Among the entries below, find the line with "Text of this", then quote it and each following line up to and including the line with "The page's text", and nothing else.
........
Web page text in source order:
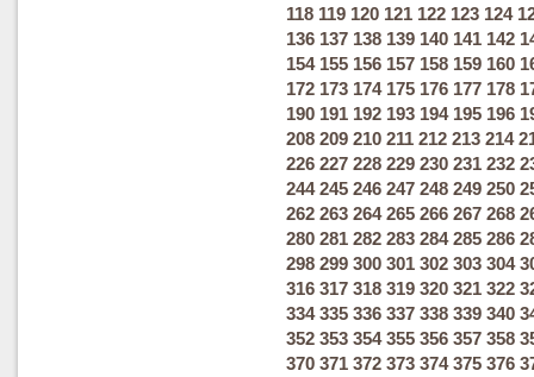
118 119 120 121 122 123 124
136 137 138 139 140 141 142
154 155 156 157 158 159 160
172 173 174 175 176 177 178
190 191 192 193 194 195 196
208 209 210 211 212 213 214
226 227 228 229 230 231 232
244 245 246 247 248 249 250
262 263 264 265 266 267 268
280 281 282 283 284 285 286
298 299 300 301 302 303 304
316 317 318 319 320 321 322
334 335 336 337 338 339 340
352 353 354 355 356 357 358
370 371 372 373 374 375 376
........
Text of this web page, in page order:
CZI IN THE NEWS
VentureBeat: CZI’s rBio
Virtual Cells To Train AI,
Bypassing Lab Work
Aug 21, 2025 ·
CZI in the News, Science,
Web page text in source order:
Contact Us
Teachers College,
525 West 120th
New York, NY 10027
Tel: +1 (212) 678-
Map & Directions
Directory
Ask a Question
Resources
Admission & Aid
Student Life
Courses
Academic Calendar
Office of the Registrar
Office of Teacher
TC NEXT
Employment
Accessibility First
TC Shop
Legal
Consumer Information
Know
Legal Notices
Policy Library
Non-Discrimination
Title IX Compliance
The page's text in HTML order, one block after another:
........
ANSWER AREA:
Text of this web page, in page order:
CZI IN THE NEWS
VentureBeat: CZI’s rBio
Virtual Cells To Train AI,
Bypassing Lab Work
Aug 21, 2025 ·
CZI in the News, Science,
Web page text in source order:
Contact Us
Teachers College,
525 West 120th
New York, NY 10027
Tel: +1 (212) 678-
Map & Directions
Directory
Ask a Question
Resources
Admission & Aid
Student Life
Courses
Academic Calendar
Office of the Registrar
Office of Teacher
TC NEXT
Employment
Accessibility First
TC Shop
Legal
Consumer Information
Know
Legal Notices
Policy Library
Non-Discrimination
Title IX Compliance
The page's text in HTML order, one block after another:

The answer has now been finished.